### Your instructions
Copy exactly every line below, from the first through the one that contains "A Former Userwrote on 23 Dec 2023, 19:27", and skip all pictures.

-------- Entries supplied

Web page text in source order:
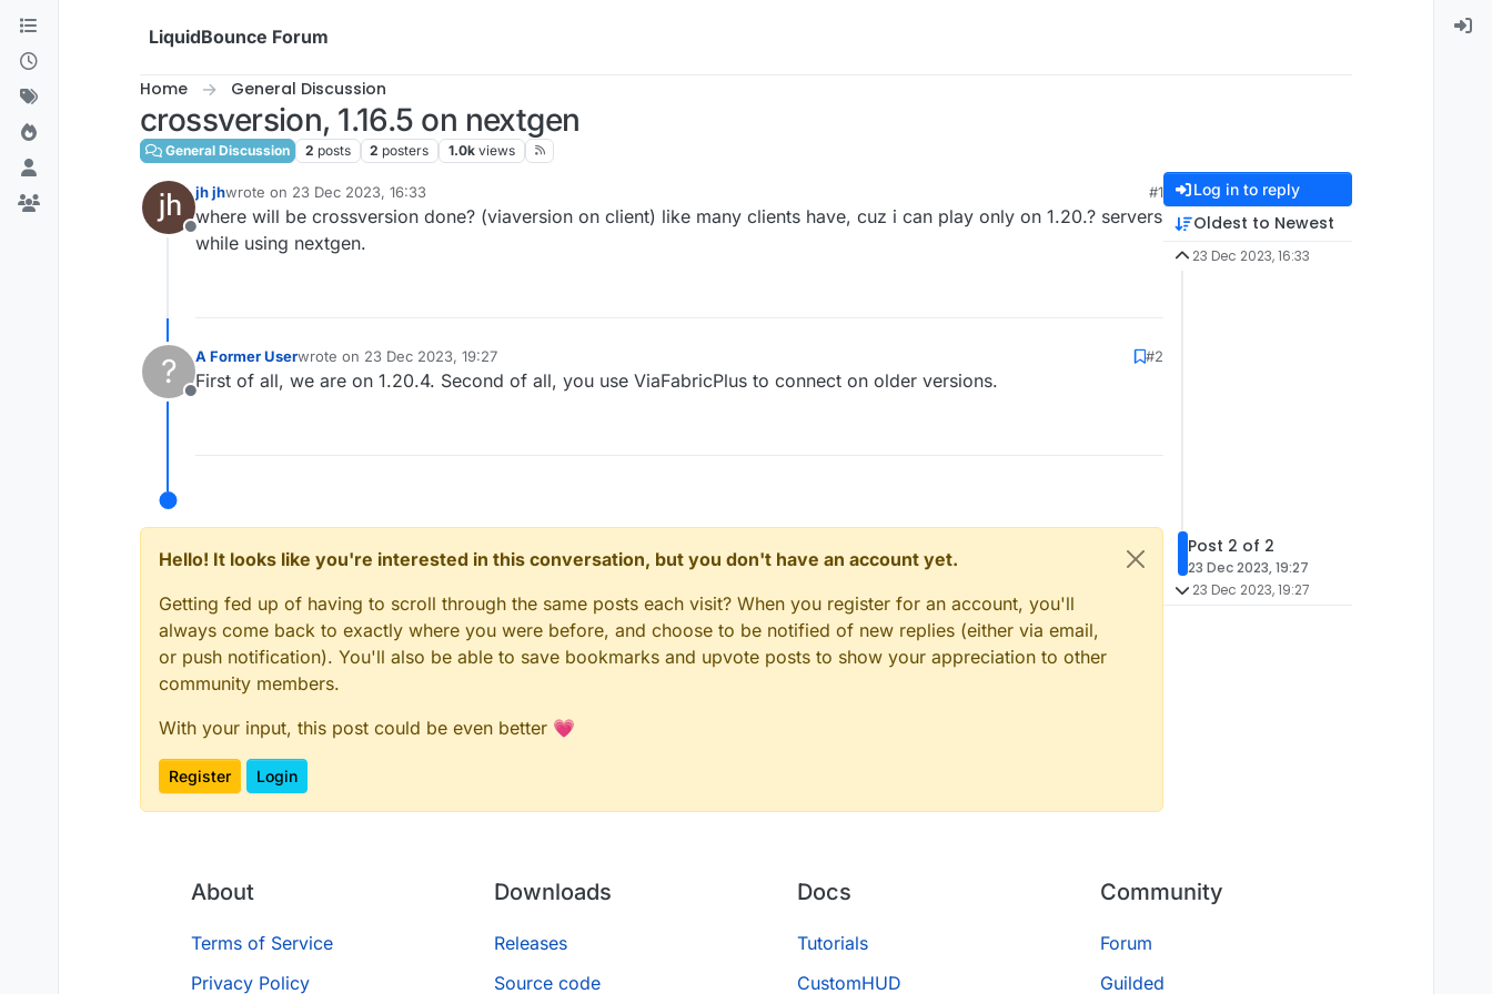
Skip to content
LiquidBounce Forum
Home General Discussion
crossversion, 1.16.5 on nextgen
General Discussion 2 posts 2 posters 1.0k views
Offline
jh jhwrote on 23 Dec 2023, 16:33
last edited by
#1
where will be crossversion done? (viaversion on client) like many clients have, cuz i can play only on 1.20.? servers
while using nextgen.
?
Offline
A Former Userwrote on 23 Dec 2023, 19:27
last edited by
#2
First of all, we are on 1.20.4. Second of all, you use ViaFabricPlus to connect on older versions.
Hello! It looks like you're interested in this conversation, but you don't have an account yet.
Getting fed up of having to scroll through the same posts each visit? When you register for an account, you'll
always come back to exactly where you were before, and choose to be notified of new replies (either via email,
or push notification). You'll also be able to save bookmarks and upvote posts to show your appreciation to other
community members.
With your input, this post could be even better 💗
Register Login
Log in to reply
Oldest to Newest
23 Dec 2023, 16:33
Post 2 of 2
23 Dec 2023, 19:27
23 Dec 2023, 19:27
About
Terms of Service
Privacy Policy
Downloads
Releases
Source code
Docs
Tutorials
CustomHUD
Community
Forum
Guilded
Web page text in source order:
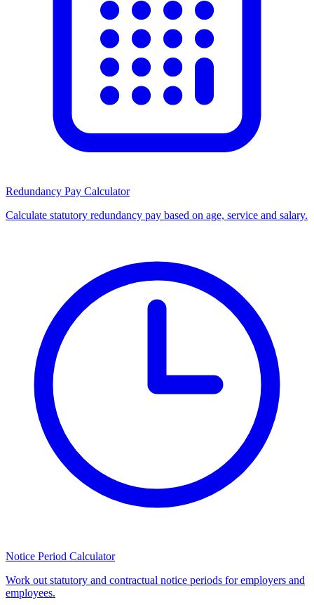
Redundancy Pay Calculator
Calculate statutory redundancy pay based on age, service and salary.
Notice Period Calculator
Work out statutory and contractual notice periods for employers and
employees.
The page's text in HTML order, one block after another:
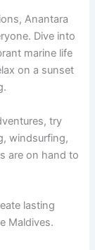
Anantara
Dive into
marine life
on a sunset
try
windsurfing,
are on hand to
lasting
Maldives.
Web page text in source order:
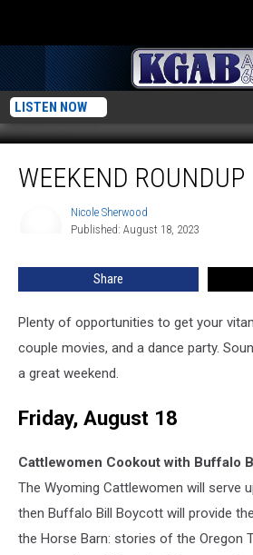
LISTEN NOW
Roundup
WEEKEND
Nicole Sherwood
Published: August 18, 2023
Share
Plenty of opportunities to get your
couple movies, and a dance party.
a great weekend.
Friday, August 18
Cattlewomen Cookout with Buffalo
The Wyoming Cattlewomen will serve
then Buffalo Bill Boycott will provide
the Horse Barn: stories of the Oregon
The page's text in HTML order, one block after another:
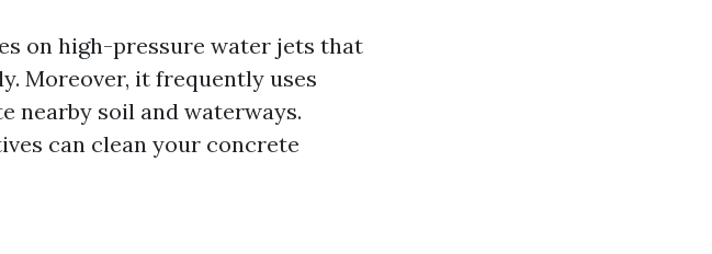
on high-pressure water jets that
Moreover, it frequently uses
nearby soil and waterways.
can clean your concrete
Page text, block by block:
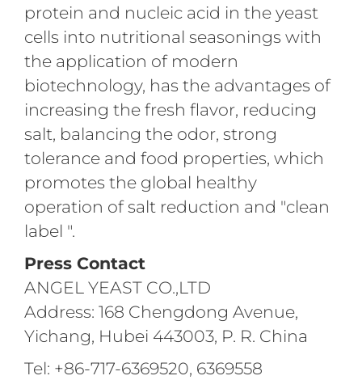
protein and nucleic acid in the yeast
cells into nutritional seasonings with
the application of modern
biotechnology, has the advantages of
increasing the fresh flavor, reducing
salt, balancing the odor, strong
tolerance and food properties, which
promotes the global healthy
operation of salt reduction and "clean
label ".
Press Contact
ANGEL YEAST CO.,LTD
Address: 168 Chengdong Avenue,
Yichang, Hubei 443003, P. R. China
Tel: +86-717-6369520, 6369558
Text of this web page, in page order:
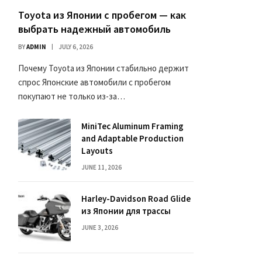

----------------

### Answer below
Web page text in source order:
Skip to content
LiquidBounce Forum
Home General Discussion
crossversion, 1.16.5 on nextgen
General Discussion 2 posts 2 posters 1.0k views
Offline
jh jhwrote on 23 Dec 2023, 16:33
last edited by
#1
where will be crossversion done? (viaversion on client) like many clients have, cuz i can play only on 1.20.? servers
while using nextgen.
?
Offline
A Former Userwrote on 23 Dec 2023, 19:27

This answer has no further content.